Olga paid for the food and went to the candy counter, where she took a beaten plastic bag from a wad in her purse and handed it to an idle clerk along with the cashier's receipt. The clerk looked at the receipt and Olga told her what she'd bought. The goods (not all candy; some small breadsticks and hard O-shaped cookies) were slowly measured into the bad, dropped on the floor, measured again more quickly, and handed over. Then we pushed our way to the bread counter, where the single harried clerk took the receipt and gave Olga a half-loaf of French bread.

Shopping for sausage

That was part of dinner, but we wanted something to put on the bread. We went to the next food store on the street. A bouncer turned us away because there was no room for more people in the store. The third store was the charm; relatively uncrowded with a variety of items. Olga stood in line the requisite three times and we were on our way, sausage in hand. Food shopping here is an exhausting, time-consuming job. I find it interesting that food seems to be purchased in relatively small quantities; if it took me that long to get to the head of the line(s), I'd be inclined to buy several weeks' worth of food.

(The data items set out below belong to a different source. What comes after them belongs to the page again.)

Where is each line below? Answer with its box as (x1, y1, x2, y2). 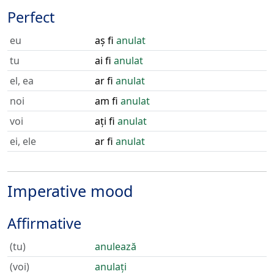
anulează (95, 240, 136, 253)
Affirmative (7, 213, 81, 233)
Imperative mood (7, 180, 133, 201)
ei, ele (10, 135, 36, 148)
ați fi (95, 114, 117, 128)
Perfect (7, 7, 54, 27)
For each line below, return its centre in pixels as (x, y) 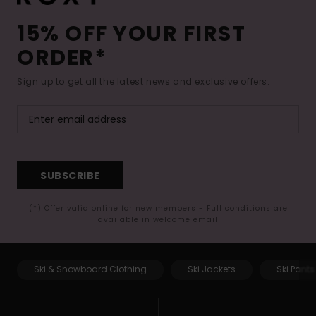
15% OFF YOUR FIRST (131, 34)
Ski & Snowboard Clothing (90, 269)
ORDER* (62, 58)
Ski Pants (296, 269)
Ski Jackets (212, 269)
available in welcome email (158, 220)
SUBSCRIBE (70, 175)
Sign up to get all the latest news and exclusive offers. (144, 82)
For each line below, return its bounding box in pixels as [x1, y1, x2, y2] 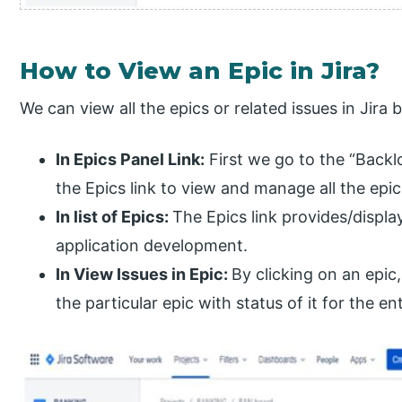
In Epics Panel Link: [56, 149, 205, 169]
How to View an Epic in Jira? [20, 56, 380, 85]
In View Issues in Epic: [56, 264, 232, 284]
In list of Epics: [56, 206, 173, 226]
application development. [56, 235, 249, 255]
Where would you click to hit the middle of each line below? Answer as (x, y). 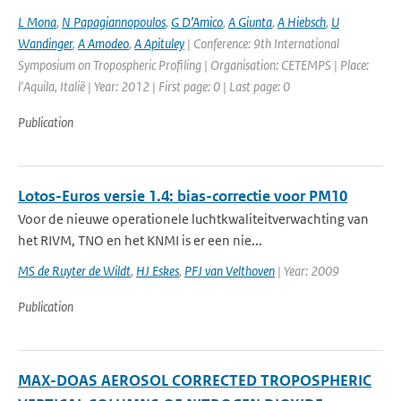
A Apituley (159, 43)
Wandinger (45, 43)
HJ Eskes (158, 271)
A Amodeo (103, 43)
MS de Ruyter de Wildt (74, 271)
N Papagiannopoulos (114, 22)
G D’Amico (197, 22)
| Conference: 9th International (262, 43)
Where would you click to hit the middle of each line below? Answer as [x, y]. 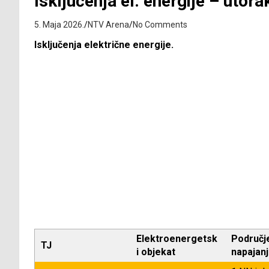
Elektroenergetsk [177, 239]
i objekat [156, 252]
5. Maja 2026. [59, 25]
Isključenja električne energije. [104, 45]
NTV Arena [108, 25]
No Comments [160, 25]
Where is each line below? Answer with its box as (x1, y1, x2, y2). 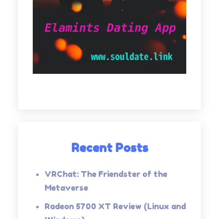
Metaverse (44, 182, 88, 193)
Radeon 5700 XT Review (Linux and (44, 201, 186, 211)
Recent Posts (71, 140, 148, 155)
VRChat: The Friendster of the (44, 169, 168, 179)
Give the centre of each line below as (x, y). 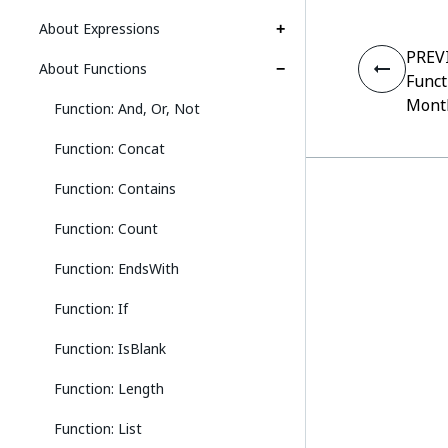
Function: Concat (109, 148)
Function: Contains (115, 188)
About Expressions (99, 28)
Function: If (91, 308)
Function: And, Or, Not (127, 108)
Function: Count (106, 228)
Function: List (98, 428)
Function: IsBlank (110, 348)
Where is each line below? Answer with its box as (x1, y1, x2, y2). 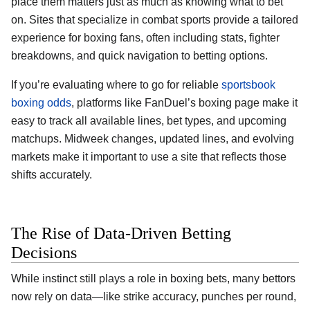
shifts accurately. (11, 168, 92, 181)
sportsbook (221, 78, 275, 91)
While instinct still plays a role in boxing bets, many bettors (11, 273, 295, 285)
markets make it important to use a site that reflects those (11, 150, 286, 163)
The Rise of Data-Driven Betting (11, 224, 231, 243)
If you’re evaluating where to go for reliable (11, 78, 221, 91)
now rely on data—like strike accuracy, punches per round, (11, 291, 296, 303)
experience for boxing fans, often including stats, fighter (11, 31, 280, 44)
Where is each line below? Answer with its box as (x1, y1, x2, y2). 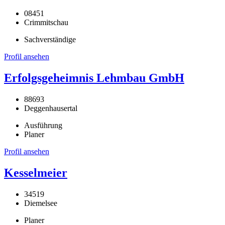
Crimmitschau (24, 18, 68, 27)
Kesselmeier (4, 166, 67, 179)
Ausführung (24, 121, 62, 130)
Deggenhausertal (24, 104, 77, 113)
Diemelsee (24, 198, 57, 207)
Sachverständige (24, 35, 76, 44)
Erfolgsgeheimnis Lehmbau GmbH (4, 71, 184, 85)
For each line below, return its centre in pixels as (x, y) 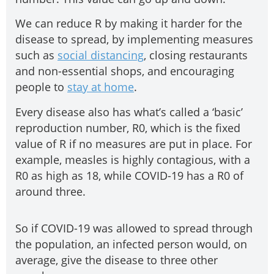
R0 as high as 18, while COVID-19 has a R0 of (129, 175)
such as (36, 55)
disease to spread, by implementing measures (134, 39)
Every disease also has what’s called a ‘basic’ (129, 112)
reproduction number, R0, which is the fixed (128, 128)
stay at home (101, 87)
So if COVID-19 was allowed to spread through (134, 228)
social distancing (101, 55)
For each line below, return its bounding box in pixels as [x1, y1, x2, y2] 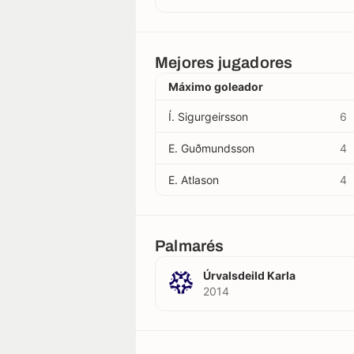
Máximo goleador [168, 80, 263, 93]
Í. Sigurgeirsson [168, 109, 248, 123]
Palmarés [155, 236, 224, 254]
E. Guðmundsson [168, 141, 254, 155]
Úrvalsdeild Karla [203, 269, 296, 282]
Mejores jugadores [155, 53, 293, 71]
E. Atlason [168, 173, 219, 186]
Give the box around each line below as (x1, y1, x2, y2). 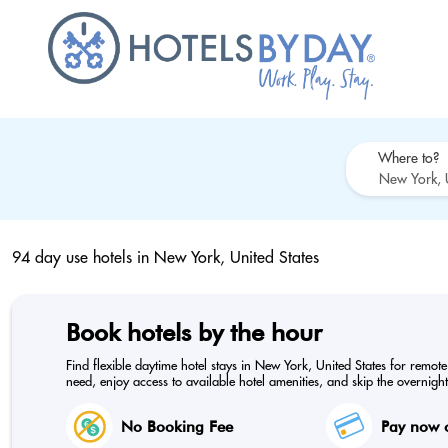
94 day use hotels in (12, 247, 154, 267)
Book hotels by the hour (66, 318, 322, 347)
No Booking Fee (121, 417, 233, 436)
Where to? (378, 149, 439, 167)
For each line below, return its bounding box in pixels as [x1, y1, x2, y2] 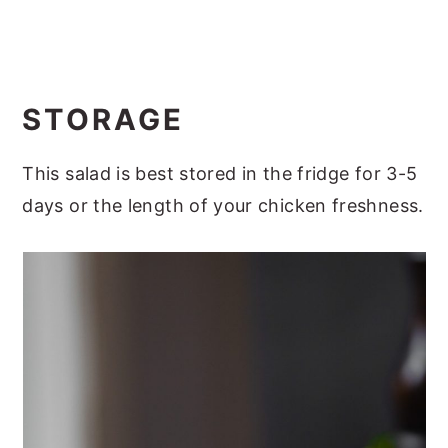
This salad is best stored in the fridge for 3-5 [22, 162, 418, 184]
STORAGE [22, 101, 185, 137]
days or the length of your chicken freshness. [22, 194, 424, 216]
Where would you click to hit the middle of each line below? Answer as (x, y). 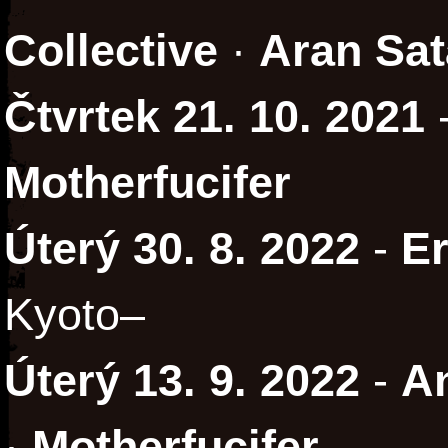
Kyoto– (74, 315)
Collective (111, 51)
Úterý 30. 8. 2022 (182, 249)
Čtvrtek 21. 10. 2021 (214, 117)
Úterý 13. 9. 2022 (182, 381)
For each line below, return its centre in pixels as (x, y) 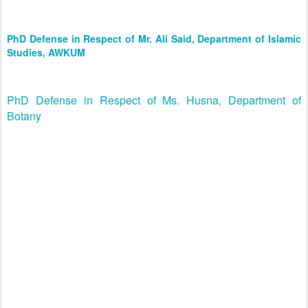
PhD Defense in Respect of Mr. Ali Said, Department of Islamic (154, 38)
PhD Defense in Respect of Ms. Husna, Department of (154, 100)
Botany (24, 116)
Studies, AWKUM (46, 52)
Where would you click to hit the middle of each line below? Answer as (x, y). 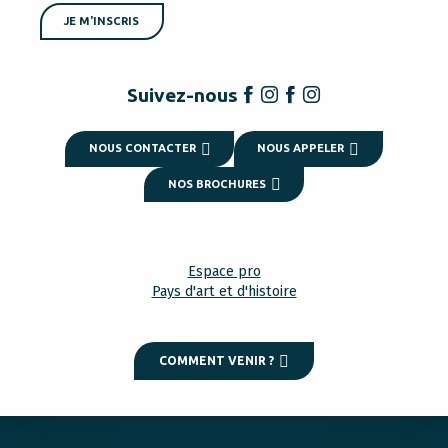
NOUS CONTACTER (142, 148)
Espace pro (224, 272)
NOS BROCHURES (216, 183)
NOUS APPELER (301, 148)
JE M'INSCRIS (102, 21)
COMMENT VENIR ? (216, 361)
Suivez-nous (182, 95)
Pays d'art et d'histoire (224, 292)
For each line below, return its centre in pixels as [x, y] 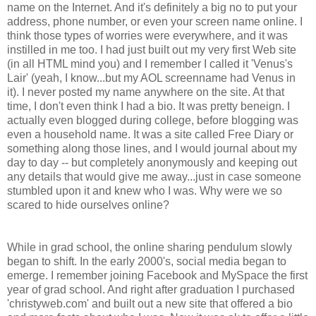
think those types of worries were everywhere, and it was [147, 35]
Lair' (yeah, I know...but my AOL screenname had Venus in [151, 78]
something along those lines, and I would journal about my [152, 148]
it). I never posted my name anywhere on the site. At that [146, 92]
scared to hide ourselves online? [88, 205]
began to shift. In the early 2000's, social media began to [147, 261]
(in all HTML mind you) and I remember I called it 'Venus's [150, 63]
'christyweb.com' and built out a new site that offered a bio [150, 303]
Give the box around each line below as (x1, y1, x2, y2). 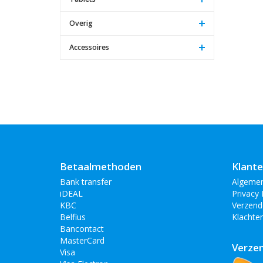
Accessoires (69, 42, 109, 52)
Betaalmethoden (60, 159, 141, 173)
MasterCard (60, 234, 104, 246)
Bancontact (60, 222, 104, 234)
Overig (69, 18, 93, 28)
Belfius (60, 211, 86, 222)
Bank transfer (60, 176, 112, 187)
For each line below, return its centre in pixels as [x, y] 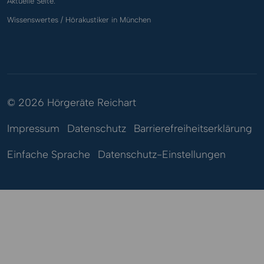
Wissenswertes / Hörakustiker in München [79, 19]
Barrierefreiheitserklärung [193, 128]
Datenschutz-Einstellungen [162, 154]
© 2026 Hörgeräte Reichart [72, 102]
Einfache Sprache [49, 154]
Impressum [33, 128]
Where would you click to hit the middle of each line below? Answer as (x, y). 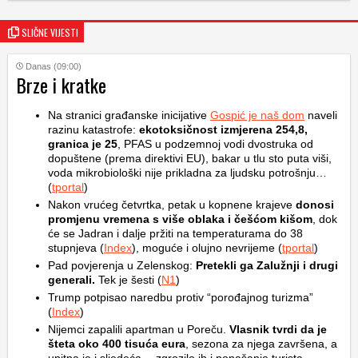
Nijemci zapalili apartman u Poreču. (139, 329)
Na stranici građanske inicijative (129, 115)
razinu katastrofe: (93, 129)
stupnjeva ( (76, 248)
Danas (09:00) (54, 66)
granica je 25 (83, 144)
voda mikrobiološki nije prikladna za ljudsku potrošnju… (187, 173)
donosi (315, 205)
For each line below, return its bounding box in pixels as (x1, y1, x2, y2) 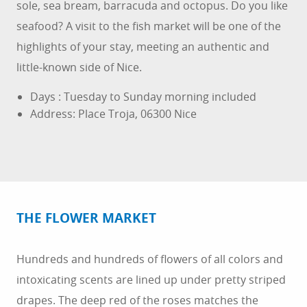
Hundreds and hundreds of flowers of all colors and (16, 251, 283, 267)
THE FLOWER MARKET (16, 209, 156, 228)
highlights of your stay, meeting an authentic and (16, 39, 269, 55)
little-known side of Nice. (16, 60, 142, 75)
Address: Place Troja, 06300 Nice (30, 106, 197, 122)
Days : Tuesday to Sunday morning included (30, 89, 256, 105)
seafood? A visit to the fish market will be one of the (16, 19, 281, 34)
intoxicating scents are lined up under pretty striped (16, 272, 286, 288)
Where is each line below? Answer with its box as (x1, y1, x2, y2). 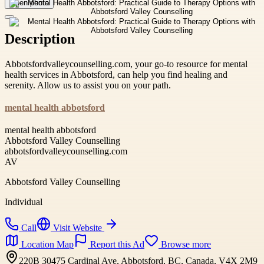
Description (5, 31, 75, 47)
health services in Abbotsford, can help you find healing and (5, 69, 227, 80)
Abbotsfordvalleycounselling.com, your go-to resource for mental (5, 58, 247, 69)
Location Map (19, 239, 74, 249)
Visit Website (51, 222, 104, 233)
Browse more (159, 239, 211, 249)
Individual (5, 196, 42, 207)
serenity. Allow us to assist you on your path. (5, 80, 171, 90)
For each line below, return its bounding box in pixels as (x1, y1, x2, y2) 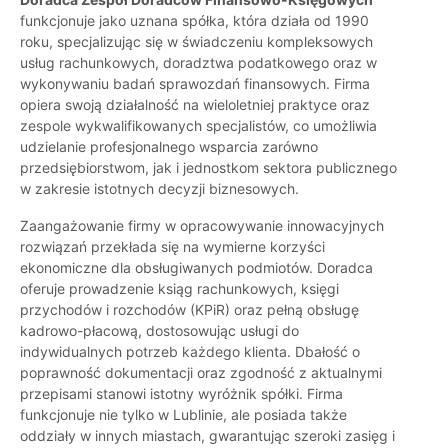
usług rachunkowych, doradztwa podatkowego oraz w (20, 54, 377, 72)
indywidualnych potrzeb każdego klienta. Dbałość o (20, 343, 360, 361)
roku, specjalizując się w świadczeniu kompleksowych (20, 33, 373, 51)
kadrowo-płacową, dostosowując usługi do (20, 322, 299, 340)
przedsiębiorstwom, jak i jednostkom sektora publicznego (20, 159, 397, 177)
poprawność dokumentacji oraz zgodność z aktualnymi (20, 364, 382, 382)
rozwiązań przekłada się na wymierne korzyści (20, 238, 325, 256)
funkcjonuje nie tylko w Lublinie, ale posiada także (20, 406, 347, 424)
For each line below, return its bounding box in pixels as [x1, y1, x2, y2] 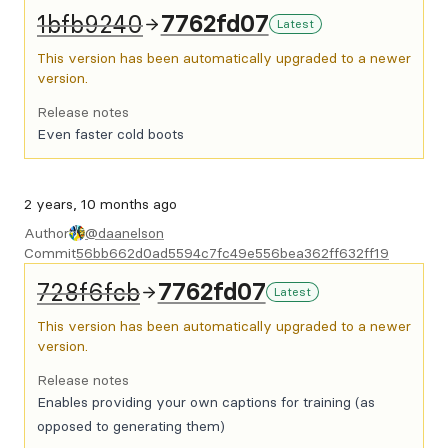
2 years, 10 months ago [24, 195, 177, 213]
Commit [24, 244, 76, 262]
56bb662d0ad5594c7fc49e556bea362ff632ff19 [76, 244, 389, 262]
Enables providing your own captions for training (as [37, 393, 375, 411]
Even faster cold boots [37, 125, 184, 143]
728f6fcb [37, 277, 140, 307]
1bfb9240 [37, 9, 143, 39]
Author [24, 224, 69, 242]
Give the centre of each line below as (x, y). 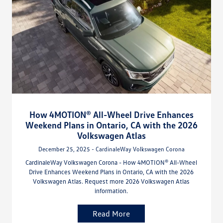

We entered the theater 15 minutes before showtime. The theater was a tiny one with worn-out old seats. Olga looked at the ticket and told me to find row 8, seats 5 and 6. It hadn't even occurred to me to _wonder_ if we might have been assigned seat numbers. We found our seats and I took a look around. No side or rear speakers (unsurprising) and an old video projector on a wooden platform nailed to the floor a couple rows from the front of the theater. Most of the wall lights were burned out. We sat back and waited as the theater slowly filled. As in America, "Jurassic Park" packed the house here.

And it's a wonder, because as the curtains parted, I found to my annoyance that we were being treated to a shoddy video copy of the film, obviously made by bringing a camcorder into a theater and aiming it at the screen. Very obviously, since occasionally a head would appear in the corner of the picture, at which point the picture would shift around a bit as the camcorder was moved to another seat. The sound was as poor as the picture, and the entire film was dubbed in one man's bored monotone, with no differentiation between the various characters.

We got mixed up coming out of the metro station near the apartment and mostly by luck ended up catching a private bus which dropped us off in the right place.